> _Problem details_
This exercise requires an exact output of the listing, images omitted.
=== Section Start ===
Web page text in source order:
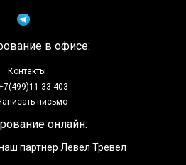
в офисе:
Контакты
33-403
письмо
онлайн:
партнер Левел Тревел
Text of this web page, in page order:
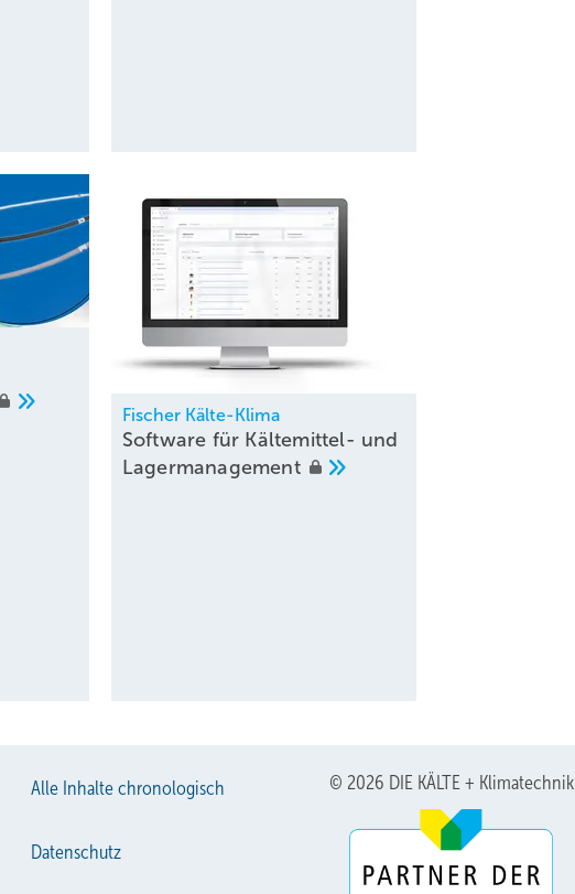
Fischer Kälte-Klima
Software für Kältemittel- und
Lagermanagement
Alle Inhalte chronologisch
Datenschutz
© 2026 DIE KÄLTE + Klimatechnik
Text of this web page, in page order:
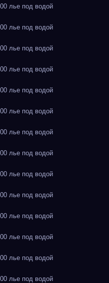
лье под водой
лье под водой
лье под водой
лье под водой
лье под водой
лье под водой
лье под водой
лье под водой
лье под водой
лье под водой
лье под водой
лье под водой
лье под водой
лье под водой
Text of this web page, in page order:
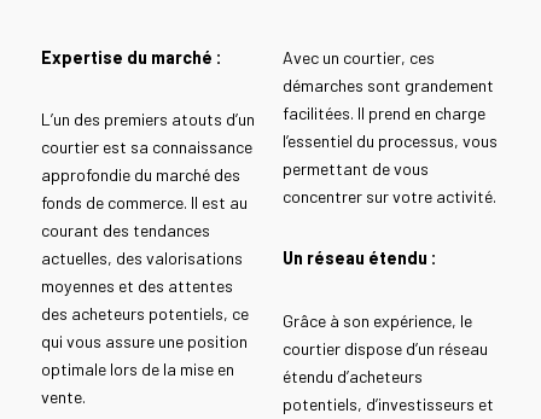
Expertise du marché :
L’un des premiers atouts d’un
courtier est sa connaissance
approfondie du marché des
fonds de commerce. Il est au
courant des tendances
actuelles, des valorisations
moyennes et des attentes
des acheteurs potentiels, ce
qui vous assure une position
optimale lors de la mise en
vente.
Avec un courtier, ces
démarches sont grandement
facilitées. Il prend en charge
l’essentiel du processus, vous
permettant de vous
concentrer sur votre activité.
Un réseau étendu :
Grâce à son expérience, le
courtier dispose d’un réseau
étendu d’acheteurs
potentiels, d’investisseurs et
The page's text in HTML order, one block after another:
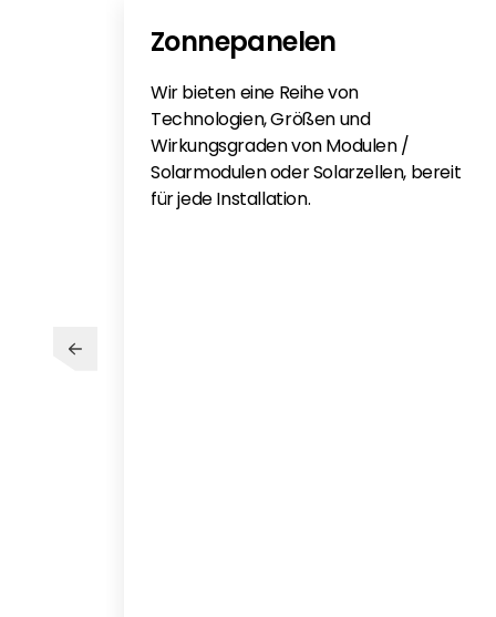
=== Section End ===
> _Answer section_
Web page text in source order:
в офисе:
Контакты
33-403
письмо
онлайн:
партнер Левел Тревел
Text of this web page, in page order:
Fischer Kälte-Klima
Software für Kältemittel- und
Lagermanagement
Alle Inhalte chronologisch
Datenschutz
© 2026 DIE KÄLTE + Klimatechnik
Text of this web page, in page order:
лье под водой
лье под водой
лье под водой
лье под водой
лье под водой
лье под водой
лье под водой
лье под водой
лье под водой
лье под водой
лье под водой
лье под водой
лье под водой
лье под водой
Text of this web page, in page order:
Expertise du marché :
L’un des premiers atouts d’un
courtier est sa connaissance
approfondie du marché des
fonds de commerce. Il est au
courant des tendances
actuelles, des valorisations
moyennes et des attentes
des acheteurs potentiels, ce
qui vous assure une position
optimale lors de la mise en
vente.
Avec un courtier, ces
démarches sont grandement
facilitées. Il prend en charge
l’essentiel du processus, vous
permettant de vous
concentrer sur votre activité.
Un réseau étendu :
Grâce à son expérience, le
courtier dispose d’un réseau
étendu d’acheteurs
potentiels, d’investisseurs et
The page's text in HTML order, one block after another:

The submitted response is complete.